* _TASK OBJECTIVE_
A word-for-word copy of the lines from the one holding "kampeerplaats is 6 personen." through the final line of the records below is the only output asked for.

* _DATASET ENTRIES_
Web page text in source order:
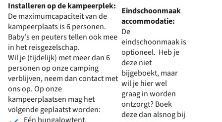
Installeren op de kampeerplek:
De maximumcapaciteit van de
kampeerplaats is 6 personen.
Baby's en peuters tellen ook mee
in het reisgezelschap.
Wil je (tijdelijk) met meer dan 6
personen op onze camping
verblijven, neem dan contact met
ons op. Op onze
kampeerplaatsen mag het
volgende geplaatst worden:
Eindschoonmaak
accommodatie:
De
eindschoonmaak is
optioneel. Heb je
deze niet
bijgeboekt, maar
wil je hier wel
graag in worden
ontzorgt? Boek
deze dan alsnog bij

* _PROBLEM SOLUTION_
kampeerplaats is 6 personen.
Baby's en peuters tellen ook mee
in het reisgezelschap.
Wil je (tijdelijk) met meer dan 6
personen op onze camping
verblijven, neem dan contact met
ons op. Op onze
kampeerplaatsen mag het
volgende geplaatst worden:
Eindschoonmaak
accommodatie:
De
eindschoonmaak is
optioneel. Heb je
deze niet
bijgeboekt, maar
wil je hier wel
graag in worden
ontzorgt? Boek
deze dan alsnog bij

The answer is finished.